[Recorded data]
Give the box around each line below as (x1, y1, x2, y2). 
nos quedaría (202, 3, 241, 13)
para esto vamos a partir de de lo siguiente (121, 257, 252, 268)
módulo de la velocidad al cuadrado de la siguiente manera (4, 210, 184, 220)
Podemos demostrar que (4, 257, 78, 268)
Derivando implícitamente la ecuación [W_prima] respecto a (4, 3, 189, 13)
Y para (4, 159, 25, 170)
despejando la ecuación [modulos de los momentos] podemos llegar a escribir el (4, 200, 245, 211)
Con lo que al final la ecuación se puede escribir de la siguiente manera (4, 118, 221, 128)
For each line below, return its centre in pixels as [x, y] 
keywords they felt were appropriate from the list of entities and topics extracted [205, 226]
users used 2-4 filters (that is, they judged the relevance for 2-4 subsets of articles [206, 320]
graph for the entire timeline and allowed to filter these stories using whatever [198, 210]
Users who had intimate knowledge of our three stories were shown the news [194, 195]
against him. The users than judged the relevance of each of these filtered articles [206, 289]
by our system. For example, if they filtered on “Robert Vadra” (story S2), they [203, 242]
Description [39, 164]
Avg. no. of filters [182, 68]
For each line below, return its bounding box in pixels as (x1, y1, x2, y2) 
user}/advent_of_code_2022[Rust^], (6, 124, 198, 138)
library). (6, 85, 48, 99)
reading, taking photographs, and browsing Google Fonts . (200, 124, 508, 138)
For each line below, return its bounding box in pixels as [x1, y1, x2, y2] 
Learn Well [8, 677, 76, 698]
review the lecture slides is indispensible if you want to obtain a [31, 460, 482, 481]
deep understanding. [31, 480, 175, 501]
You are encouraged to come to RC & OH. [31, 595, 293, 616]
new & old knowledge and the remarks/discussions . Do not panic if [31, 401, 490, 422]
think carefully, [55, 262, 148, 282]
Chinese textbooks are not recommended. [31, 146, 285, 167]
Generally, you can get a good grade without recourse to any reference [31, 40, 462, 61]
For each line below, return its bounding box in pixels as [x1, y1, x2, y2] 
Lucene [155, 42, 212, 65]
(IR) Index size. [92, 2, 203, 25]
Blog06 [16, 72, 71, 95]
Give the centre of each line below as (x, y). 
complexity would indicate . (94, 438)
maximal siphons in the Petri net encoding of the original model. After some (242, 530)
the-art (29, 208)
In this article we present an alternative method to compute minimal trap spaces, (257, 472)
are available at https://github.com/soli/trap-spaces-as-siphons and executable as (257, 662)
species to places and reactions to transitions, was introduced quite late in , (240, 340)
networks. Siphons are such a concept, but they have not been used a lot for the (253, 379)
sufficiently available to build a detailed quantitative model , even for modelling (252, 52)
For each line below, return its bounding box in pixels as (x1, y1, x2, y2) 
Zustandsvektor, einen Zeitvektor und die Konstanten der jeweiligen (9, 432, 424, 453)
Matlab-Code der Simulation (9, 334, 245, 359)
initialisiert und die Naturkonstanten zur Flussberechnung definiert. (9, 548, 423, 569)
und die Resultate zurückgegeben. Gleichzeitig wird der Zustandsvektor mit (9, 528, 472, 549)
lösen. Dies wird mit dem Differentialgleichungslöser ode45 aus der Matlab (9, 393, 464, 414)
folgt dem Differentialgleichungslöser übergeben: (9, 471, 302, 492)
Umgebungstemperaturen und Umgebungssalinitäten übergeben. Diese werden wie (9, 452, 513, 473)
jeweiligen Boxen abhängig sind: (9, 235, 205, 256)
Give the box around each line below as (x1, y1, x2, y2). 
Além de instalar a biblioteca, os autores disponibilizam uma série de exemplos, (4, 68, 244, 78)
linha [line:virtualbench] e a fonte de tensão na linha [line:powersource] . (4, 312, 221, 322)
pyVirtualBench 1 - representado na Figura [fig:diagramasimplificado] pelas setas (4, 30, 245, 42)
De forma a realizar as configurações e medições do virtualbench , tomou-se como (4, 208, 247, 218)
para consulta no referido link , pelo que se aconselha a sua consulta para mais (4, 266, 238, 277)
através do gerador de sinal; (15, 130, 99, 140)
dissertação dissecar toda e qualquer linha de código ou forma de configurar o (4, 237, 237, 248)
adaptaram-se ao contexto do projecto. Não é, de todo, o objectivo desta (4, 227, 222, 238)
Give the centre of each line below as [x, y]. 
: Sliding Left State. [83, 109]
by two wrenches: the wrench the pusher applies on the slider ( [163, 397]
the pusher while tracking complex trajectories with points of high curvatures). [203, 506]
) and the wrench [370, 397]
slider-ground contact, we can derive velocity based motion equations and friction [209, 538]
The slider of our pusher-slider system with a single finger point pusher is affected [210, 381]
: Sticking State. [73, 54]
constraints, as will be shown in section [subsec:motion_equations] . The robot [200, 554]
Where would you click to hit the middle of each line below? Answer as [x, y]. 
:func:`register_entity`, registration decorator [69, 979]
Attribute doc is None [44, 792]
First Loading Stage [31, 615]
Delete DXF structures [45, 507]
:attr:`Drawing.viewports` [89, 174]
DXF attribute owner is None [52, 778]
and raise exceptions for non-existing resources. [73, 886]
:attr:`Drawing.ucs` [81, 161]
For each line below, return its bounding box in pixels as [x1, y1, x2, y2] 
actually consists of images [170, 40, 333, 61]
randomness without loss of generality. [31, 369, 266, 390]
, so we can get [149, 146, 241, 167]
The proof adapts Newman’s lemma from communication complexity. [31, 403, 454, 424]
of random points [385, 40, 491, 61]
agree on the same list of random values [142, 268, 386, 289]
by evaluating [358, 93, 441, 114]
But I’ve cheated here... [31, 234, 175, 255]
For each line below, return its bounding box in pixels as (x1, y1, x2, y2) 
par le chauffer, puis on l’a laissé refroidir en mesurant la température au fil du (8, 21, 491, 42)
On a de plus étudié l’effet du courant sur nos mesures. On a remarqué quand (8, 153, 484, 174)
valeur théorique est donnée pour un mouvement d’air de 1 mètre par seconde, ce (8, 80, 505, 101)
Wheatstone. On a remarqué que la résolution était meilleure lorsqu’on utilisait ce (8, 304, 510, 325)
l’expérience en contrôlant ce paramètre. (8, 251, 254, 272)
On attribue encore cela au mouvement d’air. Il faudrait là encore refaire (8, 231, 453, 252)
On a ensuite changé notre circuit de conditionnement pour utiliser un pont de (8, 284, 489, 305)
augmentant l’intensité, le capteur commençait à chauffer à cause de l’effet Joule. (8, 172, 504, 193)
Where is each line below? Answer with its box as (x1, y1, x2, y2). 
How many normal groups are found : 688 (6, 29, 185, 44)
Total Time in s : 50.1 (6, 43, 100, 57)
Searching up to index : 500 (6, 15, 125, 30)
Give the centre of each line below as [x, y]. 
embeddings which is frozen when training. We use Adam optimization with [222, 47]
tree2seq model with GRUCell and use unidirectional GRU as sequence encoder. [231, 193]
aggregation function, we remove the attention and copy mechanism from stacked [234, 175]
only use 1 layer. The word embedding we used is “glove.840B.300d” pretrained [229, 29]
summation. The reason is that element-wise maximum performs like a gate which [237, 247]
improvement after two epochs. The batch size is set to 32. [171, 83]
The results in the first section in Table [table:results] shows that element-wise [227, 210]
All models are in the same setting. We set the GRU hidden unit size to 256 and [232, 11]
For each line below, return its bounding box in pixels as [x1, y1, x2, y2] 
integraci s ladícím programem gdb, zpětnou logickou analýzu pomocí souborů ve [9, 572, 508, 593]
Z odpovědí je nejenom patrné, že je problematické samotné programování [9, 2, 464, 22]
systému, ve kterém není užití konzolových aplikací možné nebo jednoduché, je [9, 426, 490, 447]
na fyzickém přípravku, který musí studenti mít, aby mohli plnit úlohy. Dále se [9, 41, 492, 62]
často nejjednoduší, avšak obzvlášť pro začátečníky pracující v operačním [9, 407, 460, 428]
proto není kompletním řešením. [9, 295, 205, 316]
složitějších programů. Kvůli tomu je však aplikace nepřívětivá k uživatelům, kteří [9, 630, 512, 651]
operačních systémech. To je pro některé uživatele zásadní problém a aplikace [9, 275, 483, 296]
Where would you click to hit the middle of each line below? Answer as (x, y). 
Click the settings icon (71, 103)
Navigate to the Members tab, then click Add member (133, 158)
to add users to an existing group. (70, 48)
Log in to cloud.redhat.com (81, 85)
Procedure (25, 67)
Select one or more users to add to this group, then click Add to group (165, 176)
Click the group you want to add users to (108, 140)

▸ **Action item**
Please give an exact copy of the entries above, from the line with "by our system." down to the line with "species to places", inclusive, and nothing else.

▸ **Response area**
by our system. For example, if they filtered on “Robert Vadra” (story S2), they [203, 242]
Description [39, 164]
Avg. no. of filters [182, 68]
For each line below, return its bounding box in pixels as (x1, y1, x2, y2) 
user}/advent_of_code_2022[Rust^], (6, 124, 198, 138)
library). (6, 85, 48, 99)
reading, taking photographs, and browsing Google Fonts . (200, 124, 508, 138)
For each line below, return its bounding box in pixels as [x1, y1, x2, y2] 
Learn Well [8, 677, 76, 698]
review the lecture slides is indispensible if you want to obtain a [31, 460, 482, 481]
deep understanding. [31, 480, 175, 501]
You are encouraged to come to RC & OH. [31, 595, 293, 616]
new & old knowledge and the remarks/discussions . Do not panic if [31, 401, 490, 422]
think carefully, [55, 262, 148, 282]
Chinese textbooks are not recommended. [31, 146, 285, 167]
Generally, you can get a good grade without recourse to any reference [31, 40, 462, 61]
For each line below, return its bounding box in pixels as [x1, y1, x2, y2] 
Lucene [155, 42, 212, 65]
(IR) Index size. [92, 2, 203, 25]
Blog06 [16, 72, 71, 95]
Give the centre of each line below as (x, y). 
complexity would indicate . (94, 438)
maximal siphons in the Petri net encoding of the original model. After some (242, 530)
the-art (29, 208)
In this article we present an alternative method to compute minimal trap spaces, (257, 472)
are available at https://github.com/soli/trap-spaces-as-siphons and executable as (257, 662)
species to places and reactions to transitions, was introduced quite late in , (240, 340)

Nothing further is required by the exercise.